About the role

Senior Security Analyst at Vivo overseeing identity solutions and blockchain implementation. Engaging with tech teams to enhance security standards and practices.

Responsibilities

Develop security controls in applications and APIs (authentication, authorization, validations, route protection, rate limiting, error handling and secure logging).
Design solutions and support the team following security and identity standards and specifications in development (e.g., OWASP ASVS, OWASP API Security, OAuth 2.0, OpenID Connect, JWT, ZKP, Zero Trust).
Contribute by performing basic hardening of applications and workloads (secure configurations, headers, TLS, permissions, secrets), following corporate guides and standards.
Build integrations with vaults/secret managers (e.g., HashiCorp Vault, AWS Secrets Manager, GCP Secret Manager, Azure Key Vault or equivalent), ensuring correct usage and secret rotation.
Handle tasks related to keys and certificates (issuance, rotation, secure storage) and integrations with KMS/HSM/PKI.
Work on remediation of vulnerabilities identified by SAST/DAST/SCA and secret scanning, focusing on practical mitigation and risk-based prioritization.
Contribute in refinement and discovery rituals, helping translate security/identity requirements into technical stories and acceptance criteria.
Collaborate with agile teams and stakeholders, documenting decisions and recommendations concisely.

Hands-on experience in software development (web/APIs/microservices) with attention to security practices.
Knowledge of AppSec (OWASP Top 10, OWASP API Security) and fundamentals of identity and access (OAuth 2.0, OpenID Connect, JWT).
Experience with object-oriented languages, preferably Java and the JVM ecosystem (Java/Kotlin/Node.js).
Experience or familiarity with frameworks such as Spring (Spring Boot/Spring Security) and/or Quarkus.
Familiarity with CI/CD and security tools (SAST/DAST/SCA), and risk-oriented remediation.
Basic knowledge of cloud and containers (Docker/Kubernetes) and hardening fundamentals.
Basic knowledge of SAML 2.0 and SCIM (provisioning), and integration with identity providers.
Experience with Vault/Secret Managers and automation of credential rotation.
Basic knowledge of PKI (certificates, mTLS) and integration with KMS/HSM.
Experience with regulatory requirements (LGPD/PCI) in a development context.

Choose the benefit plan that best fits you and your dependents via a digital platform with multiple categories: Gym, Meal Allowance (VR), Food Voucher (VA), Pharmacy Assistance, Health Insurance, Dental Insurance and Life Insurance;
Company mobile phone — a brand-new smartphone for you.
Unlimited voice and data plan — yes, unlimited.
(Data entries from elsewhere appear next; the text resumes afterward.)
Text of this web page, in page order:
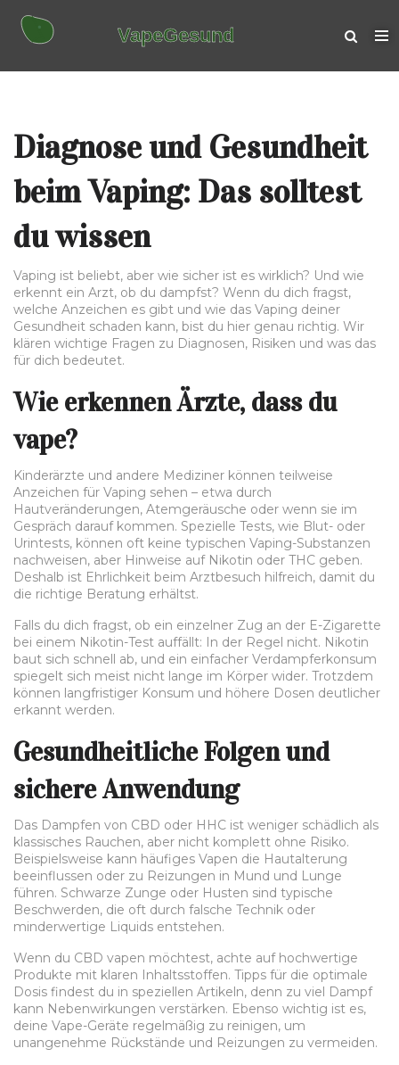
Diagnose und Gesundheit
beim Vaping: Das solltest
du wissen
Vaping ist beliebt, aber wie sicher ist es wirklich? Und wie
erkennt ein Arzt, ob du dampfst? Wenn du dich fragst,
welche Anzeichen es gibt und wie das Vaping deiner
Gesundheit schaden kann, bist du hier genau richtig. Wir
klären wichtige Fragen zu Diagnosen, Risiken und was das
für dich bedeutet.
Wie erkennen Ärzte, dass du
vape?
Kinderärzte und andere Mediziner können teilweise
Anzeichen für Vaping sehen – etwa durch
Hautveränderungen, Atemgeräusche oder wenn sie im
Gespräch darauf kommen. Spezielle Tests, wie Blut- oder
Urintests, können oft keine typischen Vaping-Substanzen
nachweisen, aber Hinweise auf Nikotin oder THC geben.
Deshalb ist Ehrlichkeit beim Arztbesuch hilfreich, damit du
die richtige Beratung erhältst.
Falls du dich fragst, ob ein einzelner Zug an der E-Zigarette
bei einem Nikotin-Test auffällt: In der Regel nicht. Nikotin
baut sich schnell ab, und ein einfacher Verdampferkonsum
spiegelt sich meist nicht lange im Körper wider. Trotzdem
können langfristiger Konsum und höhere Dosen deutlicher
erkannt werden.
Gesundheitliche Folgen und
sichere Anwendung
Das Dampfen von CBD oder HHC ist weniger schädlich als
klassisches Rauchen, aber nicht komplett ohne Risiko.
Beispielsweise kann häufiges Vapen die Hautalterung
beeinflussen oder zu Reizungen in Mund und Lunge
führen. Schwarze Zunge oder Husten sind typische
Beschwerden, die oft durch falsche Technik oder
minderwertige Liquids entstehen.
Wenn du CBD vapen möchtest, achte auf hochwertige
Produkte mit klaren Inhaltsstoffen. Tipps für die optimale
Dosis findest du in speziellen Artikeln, denn zu viel Dampf
kann Nebenwirkungen verstärken. Ebenso wichtig ist es,
deine Vape-Geräte regelmäßig zu reinigen, um
unangenehme Rückstände und Reizungen zu vermeiden.

Vivo 5G can be up to 10x faster!
An exclusive Vivo offer with special discounts on landline, broadband, TV and apps.
Entitlement to an annual Bonus or PPR.
Plan your future through a Private Pension plan.
Have children? You will be entitled to a subsidy to help cover school, daycare or babysitter expenses.
Work in an environment that respects your personality, dress style and individuality, where you can be authentic. #BeYourself
Work remotely up to 3 days per week. #Mobility
Flexible working hours.
A day off to celebrate your birthday (Day off).
Participate in one of the largest corporate volunteer programs to help make a positive impact in the world.
Benefit from our Educational Development Program, which offers partnerships with educational institutions at discounted rates, as well as certifications and online courses.